Your peer network — the developers you came up with, worked alongside, met at meetups, collaborated with on side projects — is arguably more valuable over a 20-year career than any individual mentor. Here’s why:
They become the hiring managers, tech leads, and CTOs of the future. The mid-level engineer you clicked with at your first job is going to be a VP of Engineering in ten years. The connections you build now with peers are long-term assets that compound quietly.
They tell you the truth. A mentor has some distance from your day-to-day situation. A peer who’s in the same kind of job, dealing with the same kind of manager, interviewing at the same kind of companies — they’ll give you feedback that actually applies to your situation.
They share intelligence. What’s the market rate for a senior engineer in your city right now? Which companies are secretly miserable to work for? Which tech stacks are actually worth learning? Your peer network knows this in real time. LinkedIn does not.
How to build this: Show up. Meetups, Slack communities, open source projects, conferences.
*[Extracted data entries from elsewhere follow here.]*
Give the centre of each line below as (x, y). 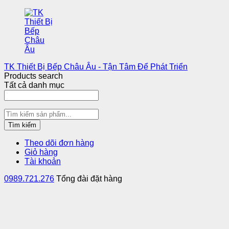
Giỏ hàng (41, 152)
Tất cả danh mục (34, 85)
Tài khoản (43, 161)
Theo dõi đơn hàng (59, 143)
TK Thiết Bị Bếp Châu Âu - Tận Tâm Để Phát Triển (96, 67)
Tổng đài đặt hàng (89, 179)
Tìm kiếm (22, 125)
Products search (33, 76)
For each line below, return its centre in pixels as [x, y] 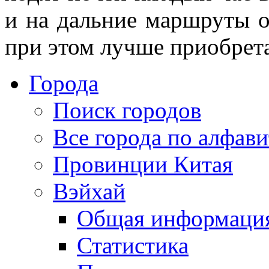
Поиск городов [127, 110]
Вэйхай [89, 191]
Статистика [133, 245]
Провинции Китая [143, 164]
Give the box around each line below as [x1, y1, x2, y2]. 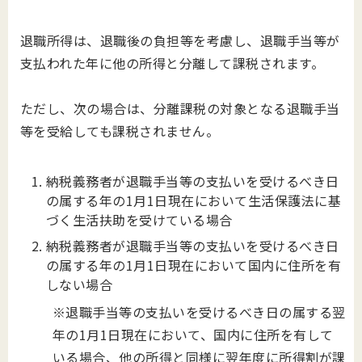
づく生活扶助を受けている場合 [46, 210, 233, 229]
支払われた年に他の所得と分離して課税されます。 [20, 53, 325, 73]
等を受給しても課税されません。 [20, 121, 220, 141]
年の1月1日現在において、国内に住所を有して [53, 325, 334, 344]
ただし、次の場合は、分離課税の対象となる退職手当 [20, 99, 340, 118]
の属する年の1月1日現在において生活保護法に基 [46, 191, 342, 210]
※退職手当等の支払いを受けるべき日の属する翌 [53, 302, 346, 322]
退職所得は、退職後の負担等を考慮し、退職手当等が [20, 31, 340, 50]
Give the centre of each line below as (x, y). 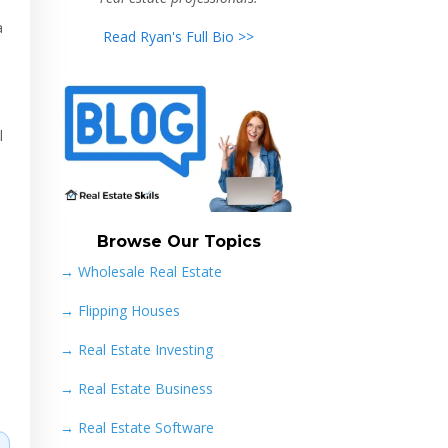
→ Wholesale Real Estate (140, 272)
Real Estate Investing (145, 350)
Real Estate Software (145, 428)
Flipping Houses (128, 311)
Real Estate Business (145, 389)
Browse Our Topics (178, 242)
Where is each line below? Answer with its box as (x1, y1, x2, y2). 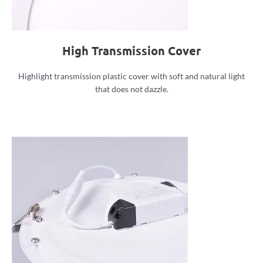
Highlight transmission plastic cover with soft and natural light (18, 70, 245, 81)
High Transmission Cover (62, 42, 201, 58)
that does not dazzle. (95, 83, 168, 94)
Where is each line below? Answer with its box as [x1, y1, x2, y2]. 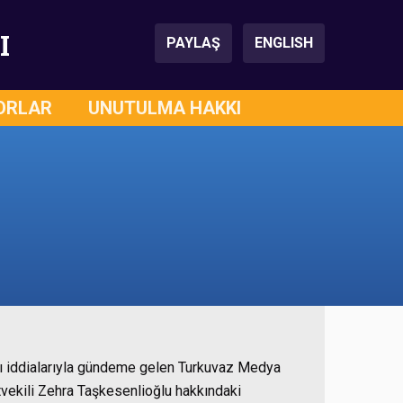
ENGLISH [255, 34, 313, 51]
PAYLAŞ [166, 34, 220, 51]
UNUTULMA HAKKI [88, 97, 241, 119]
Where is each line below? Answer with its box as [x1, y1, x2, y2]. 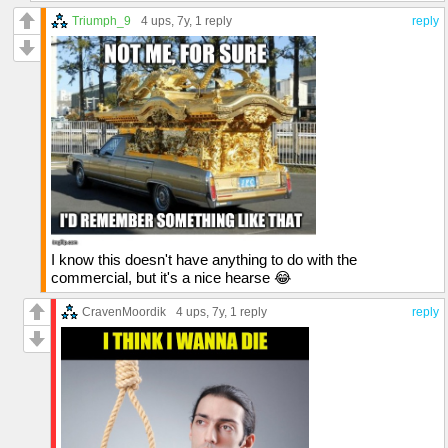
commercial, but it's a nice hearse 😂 [51, 268, 292, 286]
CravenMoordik [82, 304, 166, 318]
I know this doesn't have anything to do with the [51, 250, 357, 268]
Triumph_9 [72, 13, 131, 27]
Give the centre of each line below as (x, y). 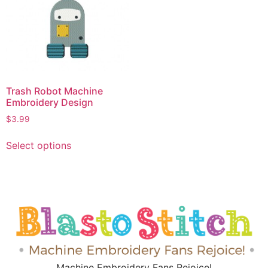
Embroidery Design (50, 102)
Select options (39, 146)
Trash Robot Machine (54, 91)
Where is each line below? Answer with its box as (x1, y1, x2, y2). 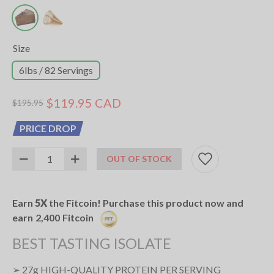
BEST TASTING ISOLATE (12, 234, 171, 252)
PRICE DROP (20, 122, 76, 134)
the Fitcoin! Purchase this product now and (47, 196, 243, 209)
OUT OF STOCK (106, 154, 172, 165)
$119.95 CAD (46, 95, 121, 110)
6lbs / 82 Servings (19, 64, 93, 76)
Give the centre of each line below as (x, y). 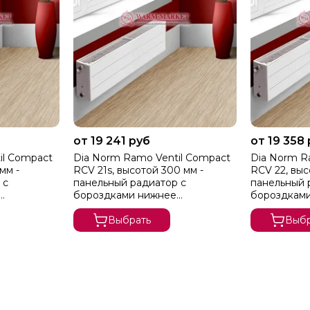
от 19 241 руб (111, 140)
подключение (108, 207)
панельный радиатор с (129, 182)
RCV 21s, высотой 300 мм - (138, 170)
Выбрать (129, 220)
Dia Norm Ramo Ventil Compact (152, 157)
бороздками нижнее (125, 195)
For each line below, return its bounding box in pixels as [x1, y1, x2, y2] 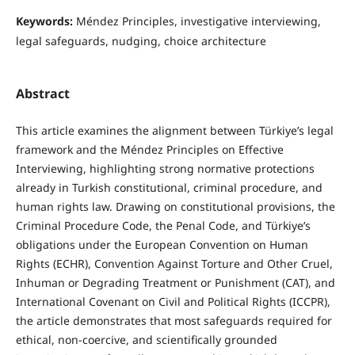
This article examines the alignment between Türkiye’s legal [15, 122, 334, 138]
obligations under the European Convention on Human [15, 236, 308, 252]
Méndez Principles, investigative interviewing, [75, 13, 321, 29]
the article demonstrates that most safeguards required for [15, 312, 332, 328]
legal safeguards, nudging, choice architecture [15, 33, 266, 49]
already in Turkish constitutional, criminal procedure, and [15, 179, 323, 195]
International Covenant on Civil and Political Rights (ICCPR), [15, 293, 330, 309]
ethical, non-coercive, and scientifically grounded [15, 331, 277, 347]
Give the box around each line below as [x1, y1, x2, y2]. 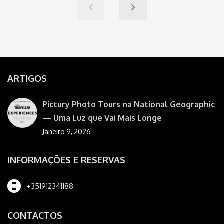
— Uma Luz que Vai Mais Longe [42, 113, 162, 123]
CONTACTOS [7, 210, 62, 221]
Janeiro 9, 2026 [42, 127, 91, 136]
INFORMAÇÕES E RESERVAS [7, 154, 125, 166]
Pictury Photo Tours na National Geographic [42, 99, 215, 110]
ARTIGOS [7, 73, 47, 84]
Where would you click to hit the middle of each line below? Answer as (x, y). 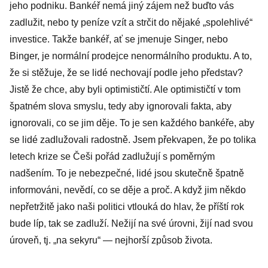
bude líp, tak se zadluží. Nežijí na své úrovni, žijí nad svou (131, 223)
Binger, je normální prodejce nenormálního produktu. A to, (131, 56)
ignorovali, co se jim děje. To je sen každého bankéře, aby (132, 123)
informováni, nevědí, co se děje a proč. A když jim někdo (128, 190)
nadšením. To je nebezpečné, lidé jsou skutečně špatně (127, 173)
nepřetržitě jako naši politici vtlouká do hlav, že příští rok (127, 207)
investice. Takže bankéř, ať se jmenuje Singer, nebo (119, 39)
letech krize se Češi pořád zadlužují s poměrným (112, 156)
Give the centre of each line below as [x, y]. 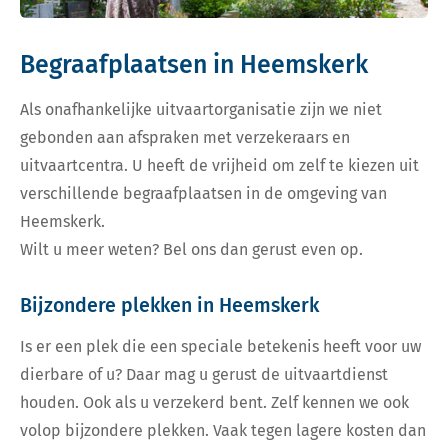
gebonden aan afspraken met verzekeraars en [185, 138]
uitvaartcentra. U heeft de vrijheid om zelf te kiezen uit [219, 166]
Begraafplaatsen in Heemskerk [194, 65]
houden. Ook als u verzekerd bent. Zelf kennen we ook [214, 403]
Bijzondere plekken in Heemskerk [169, 306]
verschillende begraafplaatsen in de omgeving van [203, 194]
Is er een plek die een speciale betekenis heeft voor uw [220, 347]
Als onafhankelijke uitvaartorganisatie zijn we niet [201, 110]
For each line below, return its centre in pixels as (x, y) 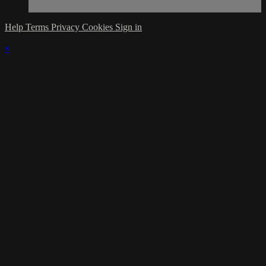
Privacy (66, 27)
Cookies (99, 27)
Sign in (129, 27)
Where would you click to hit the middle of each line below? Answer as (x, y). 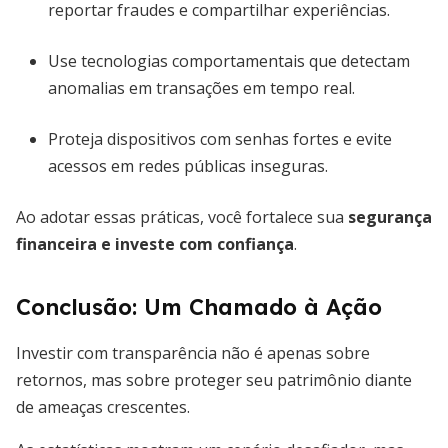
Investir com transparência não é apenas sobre (193, 353)
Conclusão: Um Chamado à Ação (199, 307)
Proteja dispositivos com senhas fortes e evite (220, 139)
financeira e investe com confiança (155, 244)
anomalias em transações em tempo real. (201, 88)
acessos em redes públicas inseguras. (188, 166)
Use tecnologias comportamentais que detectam (229, 61)
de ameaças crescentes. (103, 407)
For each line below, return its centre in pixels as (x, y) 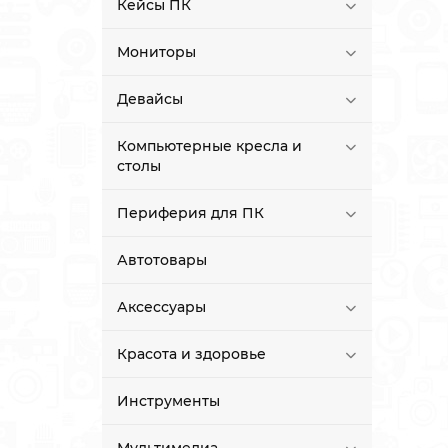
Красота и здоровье (191, 354)
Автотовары (162, 260)
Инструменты (168, 401)
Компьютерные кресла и (209, 146)
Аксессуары (161, 307)
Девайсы (150, 99)
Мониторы (156, 52)
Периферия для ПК (190, 213)
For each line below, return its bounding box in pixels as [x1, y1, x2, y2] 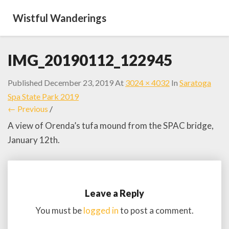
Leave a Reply [85, 187, 144, 199]
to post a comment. [119, 204, 194, 216]
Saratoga [179, 78, 211, 87]
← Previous [8, 104, 48, 113]
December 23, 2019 [44, 78, 113, 87]
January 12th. [8, 134, 60, 145]
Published [8, 78, 44, 87]
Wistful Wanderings [13, 12, 106, 24]
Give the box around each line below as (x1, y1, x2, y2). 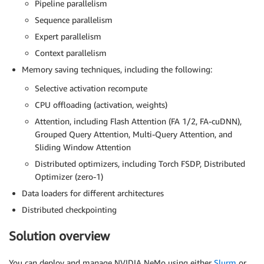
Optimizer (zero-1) (35, 171, 103, 181)
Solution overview (9, 229, 110, 244)
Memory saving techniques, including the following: (22, 64, 212, 74)
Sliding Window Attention (35, 141, 131, 152)
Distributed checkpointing (22, 204, 117, 214)
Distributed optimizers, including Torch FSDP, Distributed (35, 158, 245, 169)
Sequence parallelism (35, 14, 113, 25)
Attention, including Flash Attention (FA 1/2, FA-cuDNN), (35, 115, 242, 126)
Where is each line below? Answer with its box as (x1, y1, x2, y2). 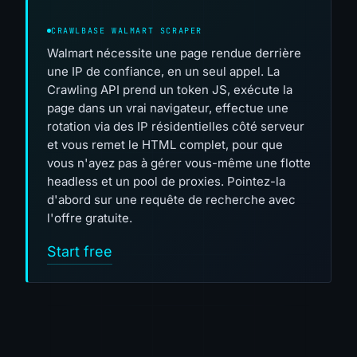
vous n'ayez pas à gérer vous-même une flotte (47, 155, 311, 171)
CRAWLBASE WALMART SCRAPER (51, 25, 202, 37)
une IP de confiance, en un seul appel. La (47, 64, 280, 80)
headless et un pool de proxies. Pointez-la (47, 174, 285, 190)
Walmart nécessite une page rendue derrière (47, 45, 301, 61)
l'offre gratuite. (47, 210, 132, 226)
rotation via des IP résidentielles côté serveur (47, 119, 304, 135)
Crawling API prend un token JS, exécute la (47, 82, 292, 98)
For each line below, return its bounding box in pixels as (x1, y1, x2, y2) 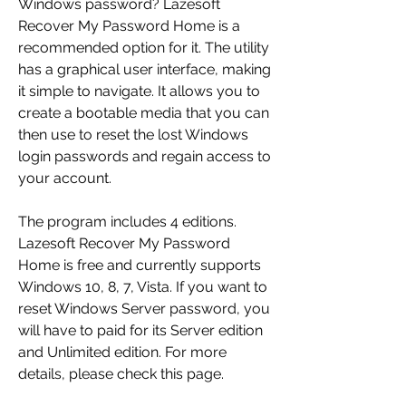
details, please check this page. (18, 365, 224, 383)
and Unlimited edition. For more (18, 343, 227, 362)
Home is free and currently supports (18, 256, 261, 275)
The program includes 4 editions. (18, 213, 237, 231)
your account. (18, 169, 111, 188)
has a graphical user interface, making (18, 61, 271, 79)
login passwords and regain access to (18, 148, 271, 166)
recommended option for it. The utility (18, 39, 269, 57)
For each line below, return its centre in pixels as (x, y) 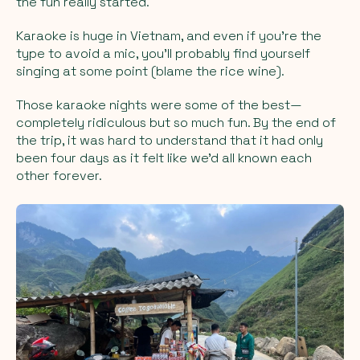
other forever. (59, 175)
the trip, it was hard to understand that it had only (170, 140)
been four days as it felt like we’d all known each (164, 157)
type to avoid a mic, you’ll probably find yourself (163, 53)
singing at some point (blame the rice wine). (150, 71)
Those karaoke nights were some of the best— (159, 104)
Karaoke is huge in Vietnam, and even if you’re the (169, 35)
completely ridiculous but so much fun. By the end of (176, 122)
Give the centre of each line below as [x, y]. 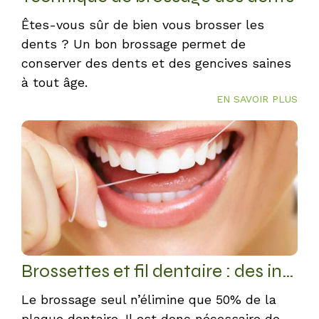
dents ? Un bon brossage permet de [134, 44]
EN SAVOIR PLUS [257, 99]
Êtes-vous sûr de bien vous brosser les [143, 25]
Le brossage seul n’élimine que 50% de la [149, 299]
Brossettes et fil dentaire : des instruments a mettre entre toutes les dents [288, 271]
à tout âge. [54, 82]
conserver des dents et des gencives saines [156, 63]
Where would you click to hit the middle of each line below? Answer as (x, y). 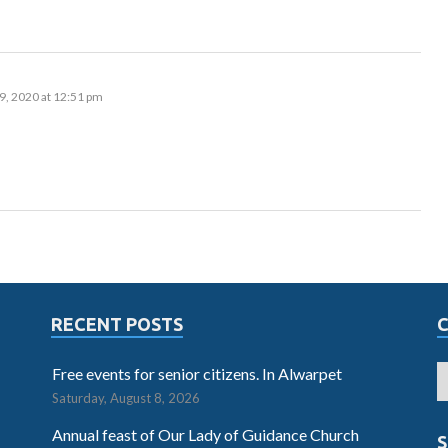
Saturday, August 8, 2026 (125, 398)
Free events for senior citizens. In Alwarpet (196, 374)
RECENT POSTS (116, 324)
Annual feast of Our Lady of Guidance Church (205, 435)
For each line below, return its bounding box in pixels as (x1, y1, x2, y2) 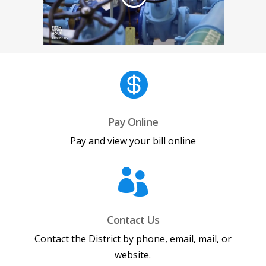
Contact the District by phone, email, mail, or (34, 232, 232, 246)
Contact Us (106, 213, 159, 227)
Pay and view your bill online (69, 134, 196, 148)
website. (115, 248, 151, 262)
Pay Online (107, 115, 158, 129)

Be genuinely useful to people — review their code, share the job leads you don’t want, make introductions. Be someone worth knowing and the network builds itself.
Enemies: The Pressure That Shapes You #
This is the part that makes people uncomfortable.
When most people hear “enemies” they picture a specific person — a bad manager, a toxic coworker, someone who undercut them in a review cycle. That’s not what this means.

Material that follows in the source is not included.